**ASSIGNMENT**
Copy out the records in full, word for word, without pictures.

##### GIVEN ENTRIES

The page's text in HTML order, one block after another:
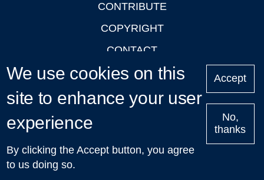
CONTRIBUTE
COPYRIGHT
CONTACT
PRIVACY
LOGIN
Upcoming
Talks in Oxford
| © 2011-2026 The University of Oxford
We use cookies on this
site to enhance your user
experience
By clicking the Accept button, you agree
to us doing so.
Accept
No,
thanks
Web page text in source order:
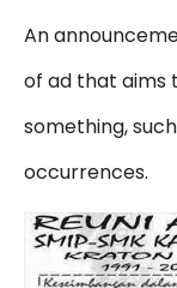
An
of ad that aims
something,
occurrences.
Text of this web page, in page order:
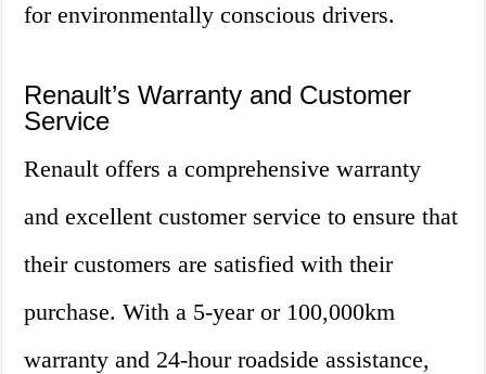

##########

**ANSWER SECTION**
The page's text in HTML order, one block after another:
CONTRIBUTE
COPYRIGHT
CONTACT
PRIVACY
LOGIN
Upcoming
Talks in Oxford
| © 2011-2026 The University of Oxford
We use cookies on this
site to enhance your user
experience
By clicking the Accept button, you agree
to us doing so.
Accept
No,
thanks
Web page text in source order:
An
of ad that aims
something,
occurrences.
Text of this web page, in page order:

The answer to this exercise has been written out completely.